# Backhoe vs. front-end loader



## Dave Schmidt (Sep 14, 2011)

I'm looking a buying something to dig holes up to about 4' deep. I've been told I need a backhoe for this. Please advise.


----------



## C & C Cattle and Hay (Sep 6, 2011)

Backhoe digs deeper alot quicker because it can dig straight down almost. A front end loader has to dig 3 to 4 inches at a time. It would take forever to dig a four foot hole with a front end loader.


----------



## Teslan (Aug 20, 2011)

If you are wanting to dig a small hole 4 foot deep the backhoe is better, but if you want to dig a large hole like for a foundation of a house or something a front end loader would work. But it should be a large one to do anything substantial.


----------



## Nitram (Apr 2, 2011)

you might also consider your area, if you have rock best get the back hoe. If like was mentioned by Teslan the area to be 4 ft deep is a large area a front loader with digging teeth will work as well. If you are going to be doing this a lot (large areas) get a uni loader / bobcat with a digging bucket and teeth. If you have alot of rock get a bull dozer! I like spending your money!


----------



## Toyes Hill Angus (Dec 21, 2010)

As far as I am concerned, it doesn't matter how heavy or well built you think your front end loader is built, it is not built any where as strong or durable as the loader on the backhoe. And that is not even getting into the back end of the backhoe, simply loader to loader.
A back hoe is a peice of industrial equipment, made to be used by a less than qualifyed operator beyond its operational limits and do it al againl the next day. If you do decide to use your loader, mt gess is that you will have it bent in no no time falt.


----------



## mlappin (Jun 25, 2009)

How many holes? What kind of soil?

We have both a John Deere backhoe and the same model in a loader (minus the backhoe). The backhoe has much more traction and with a experienced operator can pull itself almost out of anything using the hoe while the same model loader will get stuck very easy even with all the cast iron weights that can be added to the rear and the rear tires filled full.

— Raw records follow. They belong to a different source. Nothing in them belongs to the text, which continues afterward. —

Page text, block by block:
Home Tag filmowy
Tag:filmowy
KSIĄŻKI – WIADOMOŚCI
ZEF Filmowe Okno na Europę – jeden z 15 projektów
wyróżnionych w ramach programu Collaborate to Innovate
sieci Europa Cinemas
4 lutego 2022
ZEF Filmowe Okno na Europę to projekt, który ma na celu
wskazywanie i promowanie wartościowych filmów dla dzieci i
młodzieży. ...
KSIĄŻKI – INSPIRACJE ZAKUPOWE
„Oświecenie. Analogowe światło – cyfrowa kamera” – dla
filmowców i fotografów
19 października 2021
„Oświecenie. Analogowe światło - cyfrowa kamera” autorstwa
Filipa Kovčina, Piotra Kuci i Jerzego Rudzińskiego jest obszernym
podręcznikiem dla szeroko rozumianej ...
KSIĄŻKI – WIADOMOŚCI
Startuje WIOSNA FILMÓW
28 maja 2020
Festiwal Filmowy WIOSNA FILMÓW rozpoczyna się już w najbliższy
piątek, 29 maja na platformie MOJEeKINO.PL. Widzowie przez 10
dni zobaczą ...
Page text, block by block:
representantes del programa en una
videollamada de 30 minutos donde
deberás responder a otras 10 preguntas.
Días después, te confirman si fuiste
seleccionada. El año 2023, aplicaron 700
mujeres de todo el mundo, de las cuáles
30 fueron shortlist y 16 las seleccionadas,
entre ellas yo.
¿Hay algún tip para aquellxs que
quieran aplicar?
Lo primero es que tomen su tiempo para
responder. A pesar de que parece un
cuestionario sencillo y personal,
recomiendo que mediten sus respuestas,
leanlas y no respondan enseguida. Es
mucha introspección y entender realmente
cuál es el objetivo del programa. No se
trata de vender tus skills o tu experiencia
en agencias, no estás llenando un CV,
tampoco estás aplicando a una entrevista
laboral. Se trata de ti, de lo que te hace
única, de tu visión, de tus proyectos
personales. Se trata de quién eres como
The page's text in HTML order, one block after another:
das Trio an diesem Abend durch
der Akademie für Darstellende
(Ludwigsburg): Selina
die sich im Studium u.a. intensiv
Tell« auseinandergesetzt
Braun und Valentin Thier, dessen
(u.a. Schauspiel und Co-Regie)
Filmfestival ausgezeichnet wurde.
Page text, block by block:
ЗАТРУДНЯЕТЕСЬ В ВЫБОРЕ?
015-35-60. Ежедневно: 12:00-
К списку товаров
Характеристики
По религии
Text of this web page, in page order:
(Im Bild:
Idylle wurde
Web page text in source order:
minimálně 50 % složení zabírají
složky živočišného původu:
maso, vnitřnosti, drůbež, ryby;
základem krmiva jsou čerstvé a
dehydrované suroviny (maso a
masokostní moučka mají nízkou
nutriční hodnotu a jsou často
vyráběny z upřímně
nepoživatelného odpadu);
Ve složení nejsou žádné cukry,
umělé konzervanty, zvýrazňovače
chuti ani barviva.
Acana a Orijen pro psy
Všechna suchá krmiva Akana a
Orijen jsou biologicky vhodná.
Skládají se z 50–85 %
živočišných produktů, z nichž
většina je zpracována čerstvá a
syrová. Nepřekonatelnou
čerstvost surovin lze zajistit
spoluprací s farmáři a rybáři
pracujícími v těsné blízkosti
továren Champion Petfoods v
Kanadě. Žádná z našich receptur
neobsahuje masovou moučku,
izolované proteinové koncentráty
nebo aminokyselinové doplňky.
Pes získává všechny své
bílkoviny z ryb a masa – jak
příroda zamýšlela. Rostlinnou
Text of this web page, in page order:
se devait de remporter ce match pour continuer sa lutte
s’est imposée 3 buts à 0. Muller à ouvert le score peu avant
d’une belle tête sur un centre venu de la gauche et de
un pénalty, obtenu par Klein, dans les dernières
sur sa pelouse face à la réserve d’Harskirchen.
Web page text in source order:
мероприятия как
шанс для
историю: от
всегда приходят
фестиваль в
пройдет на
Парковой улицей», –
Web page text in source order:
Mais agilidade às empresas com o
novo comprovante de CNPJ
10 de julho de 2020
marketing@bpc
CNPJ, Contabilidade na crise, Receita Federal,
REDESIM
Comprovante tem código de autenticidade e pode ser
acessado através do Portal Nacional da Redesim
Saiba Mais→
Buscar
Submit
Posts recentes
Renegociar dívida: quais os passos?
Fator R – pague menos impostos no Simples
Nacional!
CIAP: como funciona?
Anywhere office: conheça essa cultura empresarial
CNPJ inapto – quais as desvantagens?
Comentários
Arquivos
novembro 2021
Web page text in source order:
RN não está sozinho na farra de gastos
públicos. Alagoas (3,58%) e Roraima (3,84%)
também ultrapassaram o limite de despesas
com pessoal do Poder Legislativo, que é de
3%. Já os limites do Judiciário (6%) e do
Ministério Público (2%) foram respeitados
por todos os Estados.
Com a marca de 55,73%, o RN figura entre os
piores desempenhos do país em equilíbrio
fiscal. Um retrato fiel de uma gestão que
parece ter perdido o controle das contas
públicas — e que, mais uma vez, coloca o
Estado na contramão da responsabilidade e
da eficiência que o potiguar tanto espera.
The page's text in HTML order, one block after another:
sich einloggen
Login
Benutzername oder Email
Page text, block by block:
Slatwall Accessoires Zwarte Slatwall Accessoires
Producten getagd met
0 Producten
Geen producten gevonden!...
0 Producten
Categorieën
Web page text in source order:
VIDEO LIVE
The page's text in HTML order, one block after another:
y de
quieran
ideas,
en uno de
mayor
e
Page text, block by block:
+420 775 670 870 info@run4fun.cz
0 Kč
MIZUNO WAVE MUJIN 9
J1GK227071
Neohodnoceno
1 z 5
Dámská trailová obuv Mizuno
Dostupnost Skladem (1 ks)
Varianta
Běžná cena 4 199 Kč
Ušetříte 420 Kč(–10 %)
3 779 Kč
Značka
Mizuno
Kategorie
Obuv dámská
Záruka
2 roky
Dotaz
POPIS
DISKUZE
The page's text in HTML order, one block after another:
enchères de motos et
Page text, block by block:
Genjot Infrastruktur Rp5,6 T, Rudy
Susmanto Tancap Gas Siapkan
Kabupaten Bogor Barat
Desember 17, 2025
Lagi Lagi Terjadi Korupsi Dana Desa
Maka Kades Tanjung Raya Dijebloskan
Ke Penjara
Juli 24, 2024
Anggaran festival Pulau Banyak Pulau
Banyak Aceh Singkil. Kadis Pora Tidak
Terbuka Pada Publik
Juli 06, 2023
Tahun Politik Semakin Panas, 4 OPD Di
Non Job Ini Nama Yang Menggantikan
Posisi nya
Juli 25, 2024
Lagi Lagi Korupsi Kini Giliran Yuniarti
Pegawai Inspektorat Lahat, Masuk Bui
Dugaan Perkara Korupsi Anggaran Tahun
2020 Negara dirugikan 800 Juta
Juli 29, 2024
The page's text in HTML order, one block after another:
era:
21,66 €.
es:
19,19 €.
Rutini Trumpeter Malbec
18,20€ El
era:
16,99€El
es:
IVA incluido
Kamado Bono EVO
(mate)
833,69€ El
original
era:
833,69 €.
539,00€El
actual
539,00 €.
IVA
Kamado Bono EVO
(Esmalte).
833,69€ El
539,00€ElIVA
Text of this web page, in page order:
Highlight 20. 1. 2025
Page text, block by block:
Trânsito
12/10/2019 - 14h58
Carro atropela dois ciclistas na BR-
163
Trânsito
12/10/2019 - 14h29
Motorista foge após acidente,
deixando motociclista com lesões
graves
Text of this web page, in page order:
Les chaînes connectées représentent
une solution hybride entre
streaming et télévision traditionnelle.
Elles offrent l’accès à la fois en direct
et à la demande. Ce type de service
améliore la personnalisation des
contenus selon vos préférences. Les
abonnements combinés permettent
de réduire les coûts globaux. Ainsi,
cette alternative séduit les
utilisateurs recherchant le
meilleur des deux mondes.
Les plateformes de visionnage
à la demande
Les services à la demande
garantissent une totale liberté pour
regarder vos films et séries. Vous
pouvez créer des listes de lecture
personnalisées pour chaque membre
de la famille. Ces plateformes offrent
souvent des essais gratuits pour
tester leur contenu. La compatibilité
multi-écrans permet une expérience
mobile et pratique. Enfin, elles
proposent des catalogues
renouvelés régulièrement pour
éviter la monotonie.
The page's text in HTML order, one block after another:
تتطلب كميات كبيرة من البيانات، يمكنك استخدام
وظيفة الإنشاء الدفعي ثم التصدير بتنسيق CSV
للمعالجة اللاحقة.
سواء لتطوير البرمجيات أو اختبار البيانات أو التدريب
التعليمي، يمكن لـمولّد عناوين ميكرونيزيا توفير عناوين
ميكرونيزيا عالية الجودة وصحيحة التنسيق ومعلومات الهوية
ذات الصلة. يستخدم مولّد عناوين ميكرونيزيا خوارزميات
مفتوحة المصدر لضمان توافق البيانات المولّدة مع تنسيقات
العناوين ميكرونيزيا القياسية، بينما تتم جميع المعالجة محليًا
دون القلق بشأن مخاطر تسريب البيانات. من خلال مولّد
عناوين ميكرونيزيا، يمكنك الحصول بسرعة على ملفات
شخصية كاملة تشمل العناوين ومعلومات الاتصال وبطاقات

Depending how many holes you have to dig, I'd suggest looking for a mini excavator. We have a Bobcat model that is heavy enough that it has steel tracks instead of rubber, has half the engine in it as either the backhoe or loader has, but will easily outdig the backhoe at almost a rate of 2 to 1.


----------



## Mike120 (May 4, 2009)

Depends on the type of hole you want. Round ones can be done with a posthole digger.....Big ones too. You'd be amazed what you can do with a 18" or 24" auger with an extension.


----------